Fort Marion History Keepers
Most of the incarcerated Plains Indians who prepared ledger drawings at Fort Marion were young, in their twenties. With tuberculosis widespread among Indians, many of the Fort Marion artists, including three of the four represented in this exhibition, died within a few years of their release.
"Buffalo Chase and Encampment"Bear's Heart, or Nock-ko-ist (Cheyenne), drawn between 1875 and 1878 at Fort Marion, Florida
Bear’s Heart was known for his rich interpretations of hunting scenes, and social and religious gatherings. He attended the Hampton Normal and Agricultural Institute in Virginia, then returned home to the newly formed Cheyenne Arapaho reservation in Oklahoma, where he found employment as a carpenter. Bear’s Heart died of tuberculosis in 1882.
This drawing by Bear’s Heart’s shows an encampment, and men and women courting outside their tipis, men in black, and women in blue and green. Above them, in another level of the story drawing, are warriors on a buffalo hunt. Three riders prepare to kill the buffalo, with bows drawn and ready.

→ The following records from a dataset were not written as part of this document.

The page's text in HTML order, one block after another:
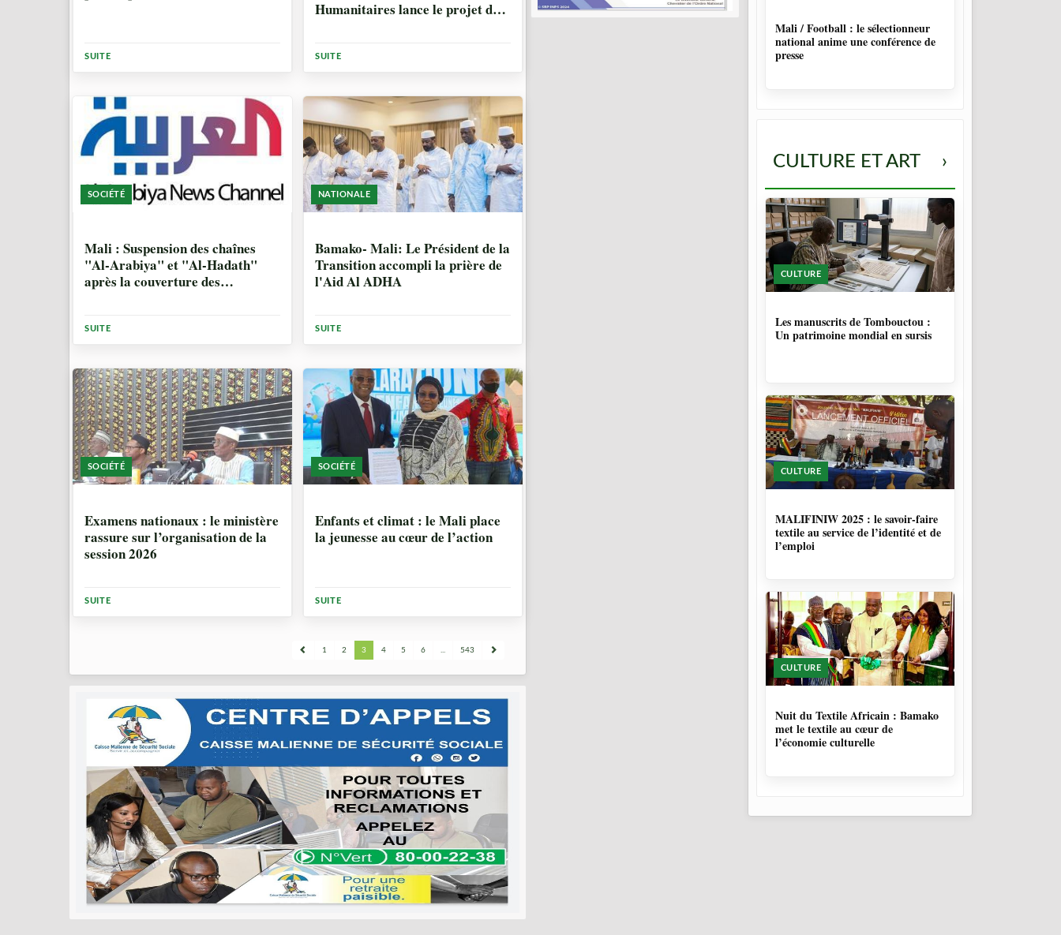
SUITE
Humanitaires lance le projet de
SUITE
SOCIÉTÉ
Mali : Suspension des chaînes
"Al-Arabiya" et "Al-Hadath"
après la couverture des
SUITE
NATIONALE
Bamako- Mali: Le Président de la
Transition accompli la prière de
l'Aid Al ADHA
SUITE
SOCIÉTÉ
Examens nationaux : le ministère
rassure sur l’organisation de la
session 2026
SUITE
SOCIÉTÉ
Enfants et climat : le Mali place
la jeunesse au cœur de l’action
SUITE
1 2 3 4 5 6 ... 543
Mali / Football : le sélectionneur
national anime une conférence de
presse
CULTURE ET ART ›
CULTURE
Les manuscrits de Tombouctou :
Un patrimoine mondial en sursis
CULTURE
MALIFINIW 2025 : le savoir-faire
textile au service de l’identité et de
l’emploi
CULTURE
Nuit du Textile Africain : Bamako
met le textile au cœur de
l’économie culturelle
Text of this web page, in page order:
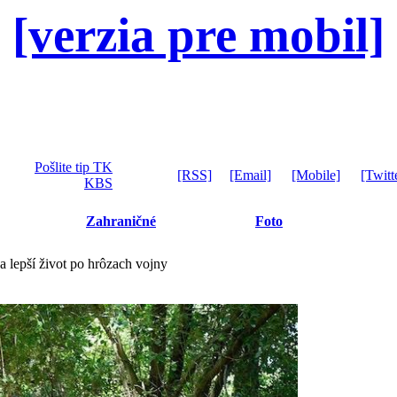
[verzia pre mobil]
Pošlite tip TK
KBS
[RSS] [Email] [Mobile]
Zahraničné Foto
lepší život po hrôzach vojny
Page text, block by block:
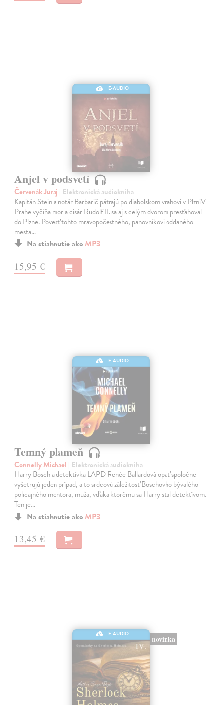
E-AUDIO
Anjel v podsvetí
Červenák Juraj | Elektronická audiokniha
Kapitán Stein a notár Barbarič pátrajú po diabolskom vrahovi v PlzniV
Prahe vyčíňa mor a cisár Rudolf II. sa aj s celým dvorom presťahoval
do Plzne. Povesť tohto mravopočestného, panovníkovi oddaného
mesta…
Na stiahnutie ako MP3
15,95 €
E-AUDIO
Temný plameň
Connelly Michael | Elektronická audiokniha
Harry Bosch a detektívka LAPD Renée Ballardová opäť spoločne
vyšetrujú jeden prípad, a to srdcovú záležitosť Boschovho bývalého
policajného mentora, muža, vďaka ktorému sa Harry stal detektívom.
Ten je…
Na stiahnutie ako MP3
13,45 €
E-AUDIO
novinka
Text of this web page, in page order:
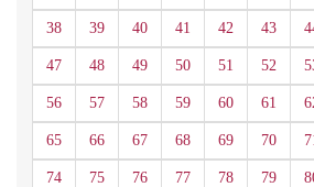
38 39 40 41 42 43
47 48 49 50 51 52
56 57 58 59 60 61
65 66 67 68 69 70
74 75 76 77 78 79
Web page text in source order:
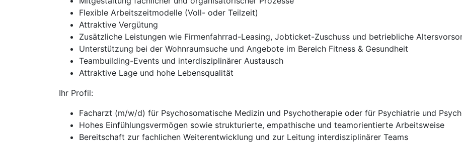
Flexible Arbeitszeitmodelle (Voll- oder Teilzeit)
Attraktive Vergütung
Zusätzliche Leistungen wie Firmenfahrrad-Leasing, Jobticket-Zuschuss und betriebliche
Unterstützung bei der Wohnraumsuche und Angebote im Bereich Fitness & Gesundheit
Teambuilding-Events und interdisziplinärer Austausch
Attraktive Lage und hohe Lebensqualität
Ihr Profil:
Facharzt (m/w/d) für Psychosomatische Medizin und Psychotherapie oder für Psychiatrie und
Hohes Einfühlungsvermögen sowie strukturierte, empathische und teamorientierte Arbeitsweise
Bereitschaft zur fachlichen Weiterentwicklung und zur Leitung interdisziplinärer Teams

"Indian Discovery of U.S. Cavalry"Koba, or Wild Horse, or Etahdleuh (Kiowa), drawn between 1875 and 1878 at Fort Marion, Florida
r studying at the Hampton Institute, Koba continued his training in Anglo-European skills at the Carlisle Indian Industrial School in Pennsylvania, where he studied to be a tinsmith. He died of tuberculosis in 1880.

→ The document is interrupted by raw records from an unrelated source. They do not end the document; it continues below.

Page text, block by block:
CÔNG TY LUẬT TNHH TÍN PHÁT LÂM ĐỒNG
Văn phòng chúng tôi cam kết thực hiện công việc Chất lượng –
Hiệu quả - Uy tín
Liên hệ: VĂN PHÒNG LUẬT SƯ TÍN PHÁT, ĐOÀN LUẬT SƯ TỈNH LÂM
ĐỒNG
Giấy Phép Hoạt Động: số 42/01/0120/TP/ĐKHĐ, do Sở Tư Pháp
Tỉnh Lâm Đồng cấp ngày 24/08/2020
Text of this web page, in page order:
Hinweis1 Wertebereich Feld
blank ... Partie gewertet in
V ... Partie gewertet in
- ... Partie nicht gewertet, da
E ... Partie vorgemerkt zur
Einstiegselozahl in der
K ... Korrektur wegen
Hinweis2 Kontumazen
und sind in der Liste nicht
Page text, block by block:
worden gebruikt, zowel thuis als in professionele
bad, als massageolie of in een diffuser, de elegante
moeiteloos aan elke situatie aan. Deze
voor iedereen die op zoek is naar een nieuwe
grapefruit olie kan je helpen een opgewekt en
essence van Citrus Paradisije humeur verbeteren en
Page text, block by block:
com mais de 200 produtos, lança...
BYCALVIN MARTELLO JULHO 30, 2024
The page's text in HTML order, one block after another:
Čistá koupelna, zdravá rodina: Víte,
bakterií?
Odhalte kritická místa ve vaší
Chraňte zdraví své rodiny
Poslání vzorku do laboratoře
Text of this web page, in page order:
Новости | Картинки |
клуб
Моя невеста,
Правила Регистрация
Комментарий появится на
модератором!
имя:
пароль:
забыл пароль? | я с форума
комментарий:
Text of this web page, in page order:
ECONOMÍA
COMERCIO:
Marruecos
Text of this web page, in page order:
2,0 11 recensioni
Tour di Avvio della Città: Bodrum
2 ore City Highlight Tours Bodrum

The focus of this drawing, by Koba, is a Kiowa warrior coming down from his lookout hill. He carries a pair of field glasses (either a trade item or possibly taken from an enemy combatant) which have assisted him in the discovery of the cavalry unit riding nearby. The Kiowa camp below is at rest; tribesmen welcome the scout's return and warning.

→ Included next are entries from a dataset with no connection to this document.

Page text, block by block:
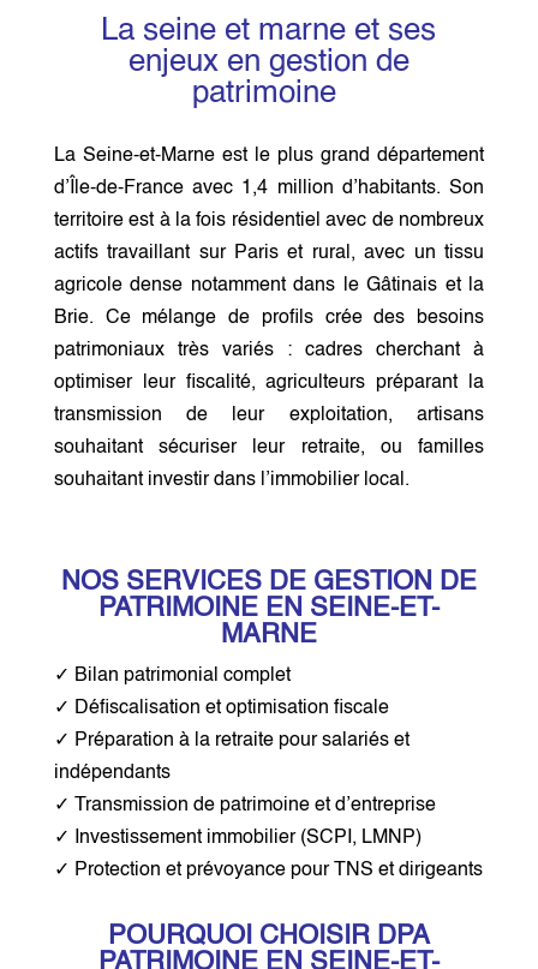
La seine et marne et ses
enjeux en gestion de
patrimoine
La Seine-et-Marne est le plus grand département
d’Île-de-France avec 1,4 million d’habitants. Son
territoire est à la fois résidentiel avec de nombreux
actifs travaillant sur Paris et rural, avec un tissu
agricole dense notamment dans le Gâtinais et la
Brie. Ce mélange de profils crée des besoins
patrimoniaux très variés : cadres cherchant à
optimiser leur fiscalité, agriculteurs préparant la
transmission de leur exploitation, artisans
souhaitant sécuriser leur retraite, ou familles
souhaitant investir dans l’immobilier local.
NOS SERVICES DE GESTION DE
PATRIMOINE EN SEINE-ET-
MARNE
✓ Bilan patrimonial complet
✓ Défiscalisation et optimisation fiscale
✓ Préparation à la retraite pour salariés et
indépendants
✓ Transmission de patrimoine et d’entreprise
✓ Investissement immobilier (SCPI, LMNP)
✓ Protection et prévoyance pour TNS et dirigeants
POURQUOI CHOISIR DPA
PATRIMOINE EN SEINE-ET-
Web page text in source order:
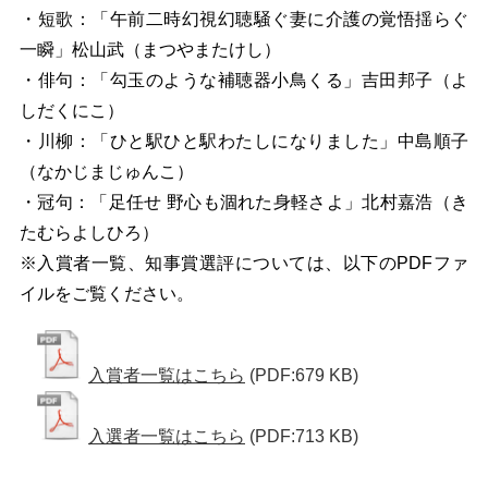
・短歌：「午前二時幻視幻聴騒ぐ妻に介護の覚悟揺らぐ
一瞬」松山武（まつやまたけし）
・俳句：「勾玉のような補聴器小鳥くる」吉田邦子（よ
しだくにこ）
・川柳：「ひと駅ひと駅わたしになりました」中島順子
（なかじまじゅんこ）
・冠句：「足任せ 野心も涸れた身軽さよ」北村嘉浩（き
たむらよしひろ）
※入賞者一覧、知事賞選評については、以下のPDFファ
イルをご覧ください。
入賞者一覧はこちら (PDF:679 KB)
入選者一覧はこちら (PDF:713 KB)
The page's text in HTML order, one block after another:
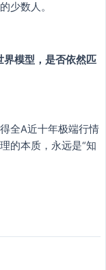
少数人。
模型，是否依然匹
全A近十年极端行情
的本质，永远是“知
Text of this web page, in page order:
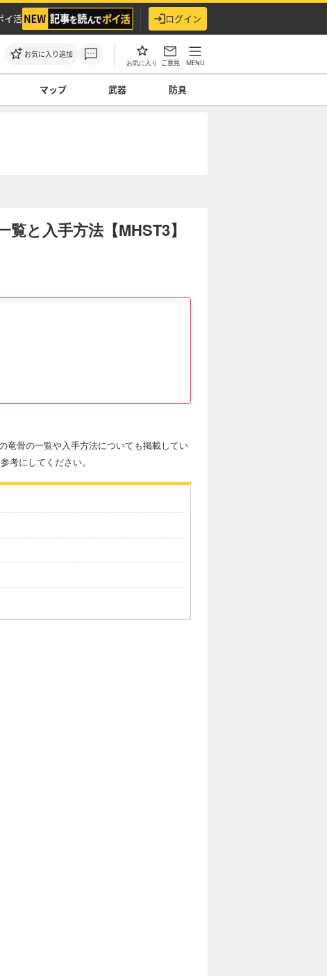
イ活 ログイン
お気に入り追加
お気に入り ご意見 MENU
マップ 武器 防具
と入手方法【MHST3】
竜骨の一覧や入手方法についても掲載してい
考にしてください。
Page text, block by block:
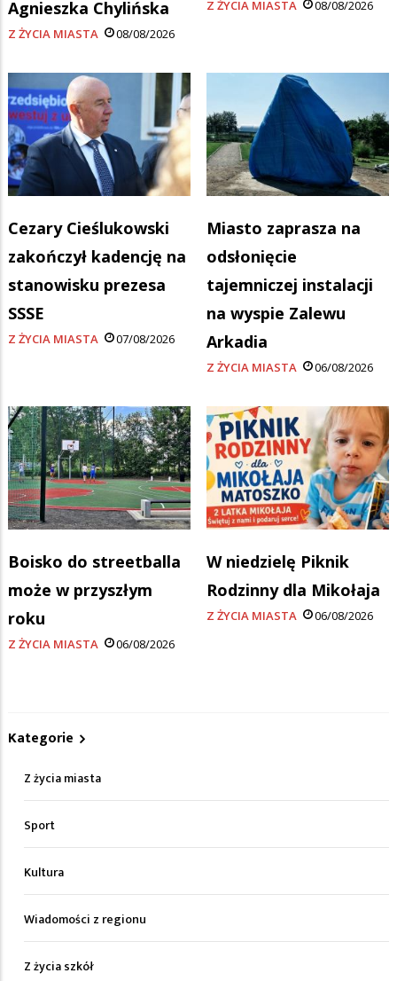
Agnieszka Chylińska
Z ŻYCIA MIASTA 08/08/2026
Z ŻYCIA MIASTA 08/08/2026
Cezary Cieślukowski
zakończył kadencję na
stanowisku prezesa
SSSE
Z ŻYCIA MIASTA 07/08/2026
Miasto zaprasza na
odsłonięcie
tajemniczej instalacji
na wyspie Zalewu
Arkadia
Z ŻYCIA MIASTA 06/08/2026
Boisko do streetballa
może w przyszłym
roku
Z ŻYCIA MIASTA 06/08/2026
W niedzielę Piknik
Rodzinny dla Mikołaja
Z ŻYCIA MIASTA 06/08/2026
Kategorie
Z życia miasta
Sport
Kultura
Wiadomości z regionu
Z życia szkół

Hunting BuffaloShave Head, or O-uk-ste-uh (Cheyenne), drawn between 1875 and 1878 at Fort Marion, Florida
Shave Head was one of five students at the fort who continued religious studies in the East after being released from prison. He died of tuberculosis in 1880.
Shave Head uses a two level drawing to show a buffalo hunt with four wounded animals, and a separate hunt with the wounding of an elk. The Cheyenne warriors wear full headdress and four of the five also wear their mountain lion bow and quiver, symbolically powerful pieces of hunting gear.
Buffalo Chase Wohaw, Beef, Wolf Robe or Gu hau de (Kiowa), drawn between 1875 and 1878 at Fort Marion, Florida
Wohaw (not pictured) returned to the Kiowa reservation in Oklahoma, where he became an officer of the Indian Police and later, in the 1890s, joined the U.S. Army. Wohaw died in 1924.
Wohaw’s drawing shows a party of Kiowa warriors participating in a buffalo hunt. The warriors ride tightly together behind the herd. One buffalo has been successfully killed.